YOUR ASSIGNMENT: Your transcription must include every record word for word and no pictures.

=== Section Start ===

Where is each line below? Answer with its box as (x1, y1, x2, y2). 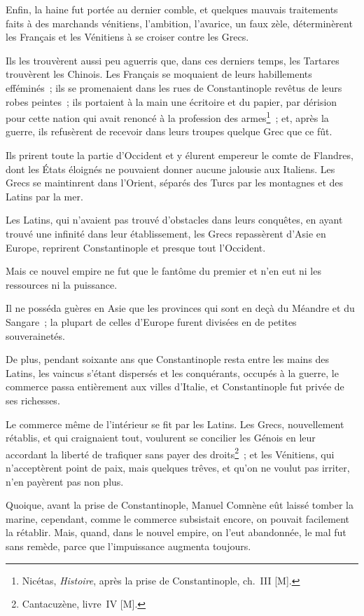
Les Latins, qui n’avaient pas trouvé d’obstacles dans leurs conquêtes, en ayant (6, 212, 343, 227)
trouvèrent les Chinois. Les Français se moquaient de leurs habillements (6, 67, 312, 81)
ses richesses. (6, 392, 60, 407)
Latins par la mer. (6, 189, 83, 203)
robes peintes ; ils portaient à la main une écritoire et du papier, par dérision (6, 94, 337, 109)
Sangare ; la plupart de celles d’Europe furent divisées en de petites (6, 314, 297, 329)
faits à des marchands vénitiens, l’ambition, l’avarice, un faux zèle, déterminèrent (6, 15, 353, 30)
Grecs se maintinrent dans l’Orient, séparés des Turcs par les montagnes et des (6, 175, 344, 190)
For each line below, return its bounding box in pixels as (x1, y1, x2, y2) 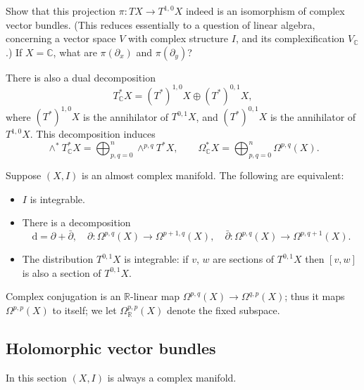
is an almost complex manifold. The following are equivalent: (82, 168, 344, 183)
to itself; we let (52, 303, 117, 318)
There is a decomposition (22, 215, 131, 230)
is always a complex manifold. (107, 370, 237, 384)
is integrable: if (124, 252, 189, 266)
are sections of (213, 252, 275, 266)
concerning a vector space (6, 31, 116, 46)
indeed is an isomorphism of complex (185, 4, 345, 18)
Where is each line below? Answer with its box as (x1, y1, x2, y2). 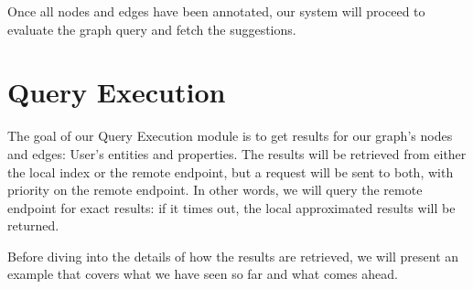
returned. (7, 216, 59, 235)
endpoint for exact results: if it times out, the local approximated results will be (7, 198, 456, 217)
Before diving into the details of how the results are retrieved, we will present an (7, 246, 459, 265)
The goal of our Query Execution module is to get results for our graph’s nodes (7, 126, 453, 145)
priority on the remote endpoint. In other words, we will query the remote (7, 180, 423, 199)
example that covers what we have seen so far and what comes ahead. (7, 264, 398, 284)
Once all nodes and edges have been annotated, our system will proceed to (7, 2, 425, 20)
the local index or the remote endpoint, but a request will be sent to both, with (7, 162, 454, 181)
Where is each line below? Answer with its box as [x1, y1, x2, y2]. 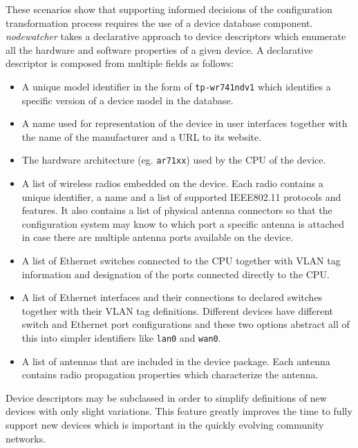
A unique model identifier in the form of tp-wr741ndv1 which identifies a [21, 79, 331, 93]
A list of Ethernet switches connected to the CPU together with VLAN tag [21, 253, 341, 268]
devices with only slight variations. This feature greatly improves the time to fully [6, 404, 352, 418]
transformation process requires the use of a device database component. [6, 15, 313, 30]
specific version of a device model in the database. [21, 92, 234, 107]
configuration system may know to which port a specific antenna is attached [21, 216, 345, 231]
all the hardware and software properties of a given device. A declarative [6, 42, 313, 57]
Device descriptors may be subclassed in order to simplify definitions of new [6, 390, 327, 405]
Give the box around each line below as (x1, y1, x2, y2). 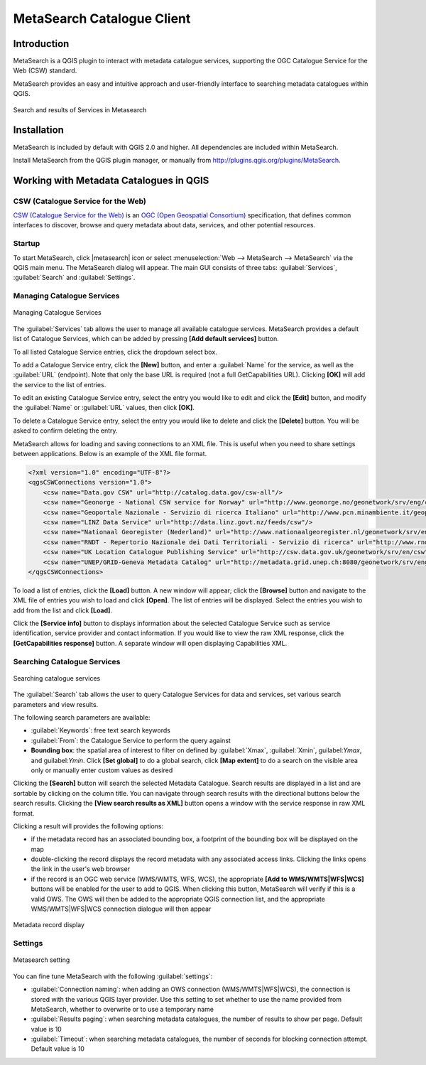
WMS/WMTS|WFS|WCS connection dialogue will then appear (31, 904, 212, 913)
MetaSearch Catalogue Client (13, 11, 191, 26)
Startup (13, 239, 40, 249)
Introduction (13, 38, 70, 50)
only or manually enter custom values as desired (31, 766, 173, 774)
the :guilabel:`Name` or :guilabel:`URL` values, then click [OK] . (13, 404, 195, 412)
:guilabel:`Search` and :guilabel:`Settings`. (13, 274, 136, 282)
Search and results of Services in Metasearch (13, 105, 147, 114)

=== Section End ===

RESPONSE FOR THIS EXERCISE:
Where is each line below? Answer with its box as (x1, y1, x2, y2). 
Les Latins, qui n’avaient pas trouvé d’obstacles dans leurs conquêtes, en ayant (6, 212, 343, 227)
trouvèrent les Chinois. Les Français se moquaient de leurs habillements (6, 67, 312, 81)
ses richesses. (6, 392, 60, 407)
Latins par la mer. (6, 189, 83, 203)
robes peintes ; ils portaient à la main une écritoire et du papier, par dérision (6, 94, 337, 109)
Sangare ; la plupart de celles d’Europe furent divisées en de petites (6, 314, 297, 329)
faits à des marchands vénitiens, l’ambition, l’avarice, un faux zèle, déterminèrent (6, 15, 353, 30)
Grecs se maintinrent dans l’Orient, séparés des Turcs par les montagnes et des (6, 175, 344, 190)
For each line below, return its bounding box in pixels as (x1, y1, x2, y2) 
is an almost complex manifold. The following are equivalent: (82, 168, 344, 183)
to itself; we let (52, 303, 117, 318)
There is a decomposition (22, 215, 131, 230)
is always a complex manifold. (107, 370, 237, 384)
is integrable: if (124, 252, 189, 266)
are sections of (213, 252, 275, 266)
concerning a vector space (6, 31, 116, 46)
indeed is an isomorphism of complex (185, 4, 345, 18)
Where is each line below? Answer with its box as (x1, y1, x2, y2). 
returned. (7, 216, 59, 235)
endpoint for exact results: if it times out, the local approximated results will be (7, 198, 456, 217)
Before diving into the details of how the results are retrieved, we will present an (7, 246, 459, 265)
The goal of our Query Execution module is to get results for our graph’s nodes (7, 126, 453, 145)
priority on the remote endpoint. In other words, we will query the remote (7, 180, 423, 199)
example that covers what we have seen so far and what comes ahead. (7, 264, 398, 284)
Once all nodes and edges have been annotated, our system will proceed to (7, 2, 425, 20)
the local index or the remote endpoint, but a request will be sent to both, with (7, 162, 454, 181)
Where is each line below? Answer with its box as [x1, y1, x2, y2]. 
A unique model identifier in the form of tp-wr741ndv1 which identifies a [21, 79, 331, 93]
A list of Ethernet switches connected to the CPU together with VLAN tag [21, 253, 341, 268]
devices with only slight variations. This feature greatly improves the time to fully [6, 404, 352, 418]
transformation process requires the use of a device database component. [6, 15, 313, 30]
specific version of a device model in the database. [21, 92, 234, 107]
configuration system may know to which port a specific antenna is attached [21, 216, 345, 231]
all the hardware and software properties of a given device. A declarative [6, 42, 313, 57]
Device descriptors may be subclassed in order to simplify definitions of new [6, 390, 327, 405]
Give the box around each line below as (x1, y1, x2, y2). 
WMS/WMTS|WFS|WCS connection dialogue will then appear (31, 904, 212, 913)
MetaSearch Catalogue Client (13, 11, 191, 26)
Startup (13, 239, 40, 249)
Introduction (13, 38, 70, 50)
only or manually enter custom values as desired (31, 766, 173, 774)
the :guilabel:`Name` or :guilabel:`URL` values, then click [OK] . (13, 404, 195, 412)
:guilabel:`Search` and :guilabel:`Settings`. (13, 274, 136, 282)
Search and results of Services in Metasearch (13, 105, 147, 114)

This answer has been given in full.